*** PROVIDED MATERIAL ***
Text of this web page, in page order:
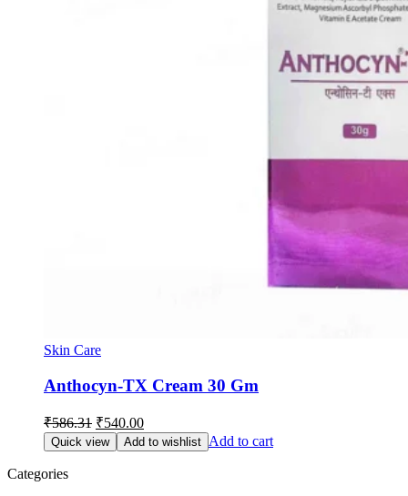
Skin Care
Anthocyn-TX Cream 30 Gm
₹586.31 Original
price
was:
₹540.00Current
price
is:
Quick view Add to wishlist Add to cart
Categories
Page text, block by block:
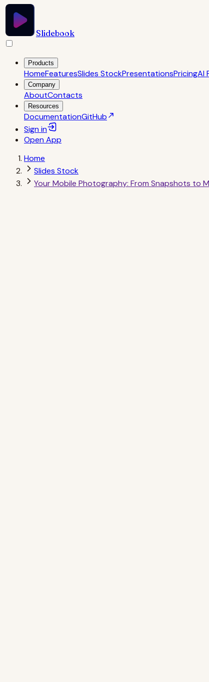
Slidebook
Products
HomeFeaturesSlides StockPresentationsPricingAI
Company
AboutContacts
Resources
DocumentationGitHub
Sign in
OpenApp
Home
Slides Stock
Your Mobile Photography: From Snapshots to
***
_ACTIVITY_. Set the data above down again exactly as given, with no pictures.

_ANSWER SPACE_.
Text of this web page, in page order:
Skin Care
Anthocyn-TX Cream 30 Gm
₹586.31 Original
price
was:
₹540.00Current
price
is:
Quick view Add to wishlist Add to cart
Categories
Page text, block by block:
Slidebook
Products
HomeFeaturesSlides StockPresentationsPricingAI
Company
AboutContacts
Resources
DocumentationGitHub
Sign in
OpenApp
Home
Slides Stock
Your Mobile Photography: From Snapshots to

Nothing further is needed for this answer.